_WORK ITEM_
Copy all lines holding the word "Procaster" from the entries.

:: RECORDS TO USE

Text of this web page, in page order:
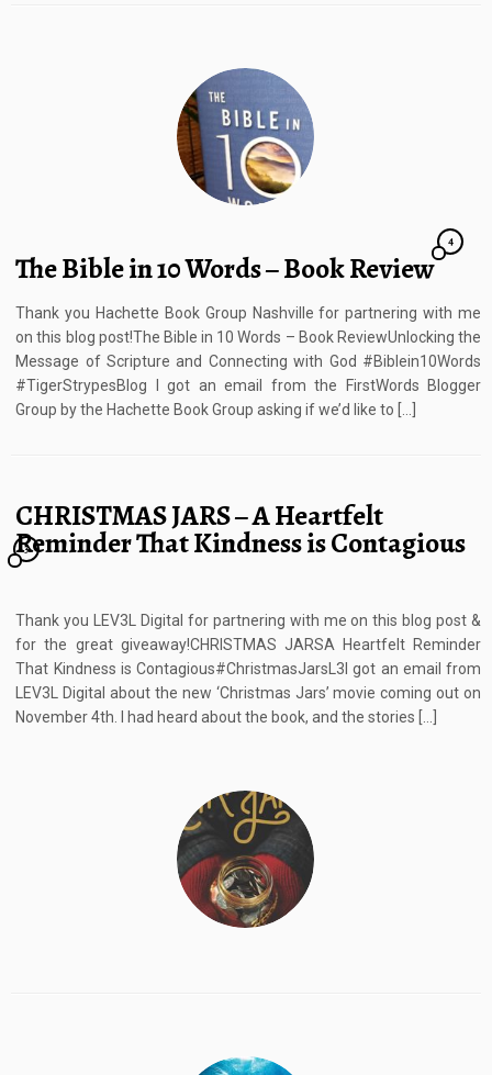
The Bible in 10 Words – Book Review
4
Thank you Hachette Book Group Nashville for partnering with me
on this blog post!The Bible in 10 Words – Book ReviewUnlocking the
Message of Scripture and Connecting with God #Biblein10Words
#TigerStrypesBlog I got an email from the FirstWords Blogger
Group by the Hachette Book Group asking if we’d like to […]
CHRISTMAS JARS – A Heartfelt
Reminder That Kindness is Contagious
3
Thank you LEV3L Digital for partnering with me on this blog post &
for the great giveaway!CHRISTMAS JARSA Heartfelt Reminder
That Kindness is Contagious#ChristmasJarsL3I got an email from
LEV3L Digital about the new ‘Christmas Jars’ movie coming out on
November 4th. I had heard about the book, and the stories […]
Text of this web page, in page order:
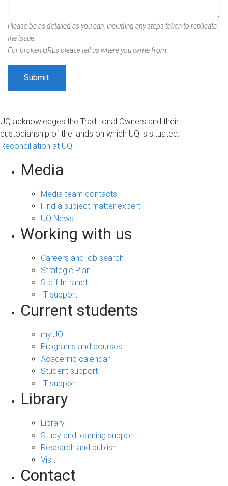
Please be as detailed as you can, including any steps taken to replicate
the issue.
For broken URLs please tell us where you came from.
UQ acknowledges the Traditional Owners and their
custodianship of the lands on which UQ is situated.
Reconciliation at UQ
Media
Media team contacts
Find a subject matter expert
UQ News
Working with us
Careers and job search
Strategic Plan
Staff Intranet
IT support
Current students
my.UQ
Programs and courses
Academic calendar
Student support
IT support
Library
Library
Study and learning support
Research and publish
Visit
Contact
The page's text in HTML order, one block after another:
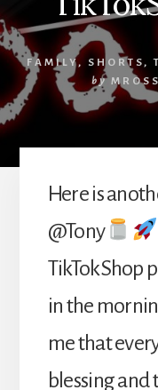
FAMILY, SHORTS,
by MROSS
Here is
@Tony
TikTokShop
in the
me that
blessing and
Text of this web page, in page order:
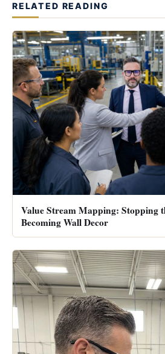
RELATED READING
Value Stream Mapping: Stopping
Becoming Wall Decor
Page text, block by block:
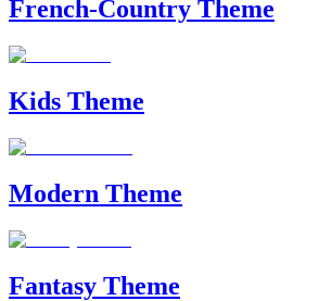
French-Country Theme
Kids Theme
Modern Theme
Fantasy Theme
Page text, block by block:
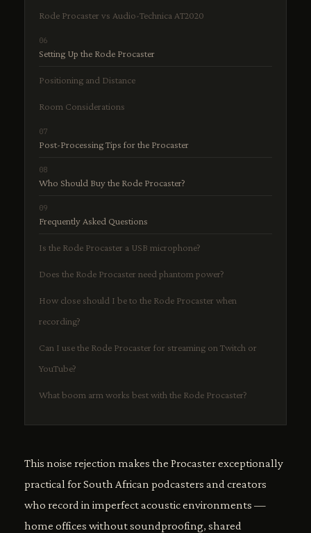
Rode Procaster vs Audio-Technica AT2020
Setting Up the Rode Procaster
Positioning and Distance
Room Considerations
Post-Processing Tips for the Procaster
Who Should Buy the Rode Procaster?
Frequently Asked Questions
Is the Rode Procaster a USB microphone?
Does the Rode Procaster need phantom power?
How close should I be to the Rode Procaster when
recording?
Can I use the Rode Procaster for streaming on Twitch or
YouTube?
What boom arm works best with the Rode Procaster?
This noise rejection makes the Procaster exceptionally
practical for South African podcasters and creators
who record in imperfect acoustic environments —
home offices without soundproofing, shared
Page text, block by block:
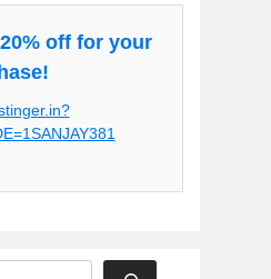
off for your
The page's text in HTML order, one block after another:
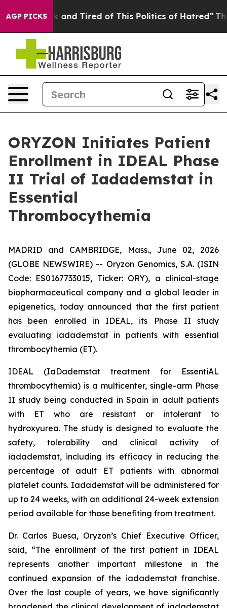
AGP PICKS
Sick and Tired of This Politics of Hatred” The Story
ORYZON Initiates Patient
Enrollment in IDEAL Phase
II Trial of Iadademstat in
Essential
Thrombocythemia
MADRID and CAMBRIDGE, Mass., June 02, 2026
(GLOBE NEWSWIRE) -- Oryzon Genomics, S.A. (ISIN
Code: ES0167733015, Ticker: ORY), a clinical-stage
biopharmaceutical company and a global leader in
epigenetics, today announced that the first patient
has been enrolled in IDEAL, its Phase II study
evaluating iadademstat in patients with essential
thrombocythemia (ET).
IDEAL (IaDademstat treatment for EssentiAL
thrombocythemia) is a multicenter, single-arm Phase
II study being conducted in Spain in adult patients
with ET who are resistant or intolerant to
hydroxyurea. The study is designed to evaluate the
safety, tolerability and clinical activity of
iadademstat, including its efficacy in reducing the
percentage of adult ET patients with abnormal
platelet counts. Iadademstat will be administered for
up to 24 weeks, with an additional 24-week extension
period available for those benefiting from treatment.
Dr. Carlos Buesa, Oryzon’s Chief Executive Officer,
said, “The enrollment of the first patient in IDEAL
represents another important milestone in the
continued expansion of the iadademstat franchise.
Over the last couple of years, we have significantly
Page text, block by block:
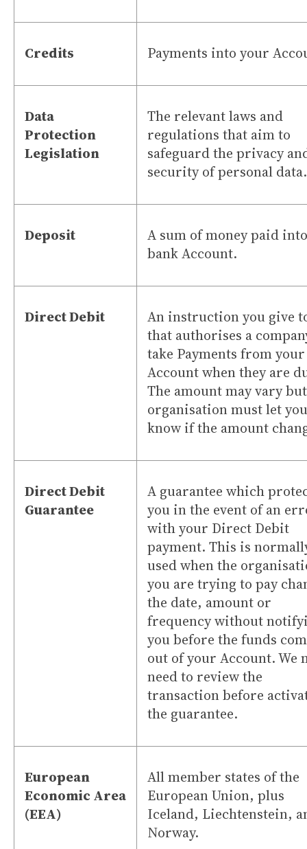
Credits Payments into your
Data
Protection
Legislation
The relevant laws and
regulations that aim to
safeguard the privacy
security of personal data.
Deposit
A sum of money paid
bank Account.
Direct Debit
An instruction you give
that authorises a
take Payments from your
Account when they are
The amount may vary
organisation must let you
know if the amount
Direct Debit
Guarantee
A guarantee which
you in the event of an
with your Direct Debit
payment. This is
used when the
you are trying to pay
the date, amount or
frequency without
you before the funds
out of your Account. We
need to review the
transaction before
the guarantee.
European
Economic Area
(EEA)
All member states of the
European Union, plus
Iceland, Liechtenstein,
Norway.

::::

_EXERCISE OUTPUT_
Rode Procaster vs Audio-Technica AT2020
Setting Up the Rode Procaster
Post-Processing Tips for the Procaster
Who Should Buy the Rode Procaster?
Is the Rode Procaster a USB microphone?
Does the Rode Procaster need phantom power?
How close should I be to the Rode Procaster when
Can I use the Rode Procaster for streaming on Twitch or
What boom arm works best with the Rode Procaster?
This noise rejection makes the Procaster exceptionally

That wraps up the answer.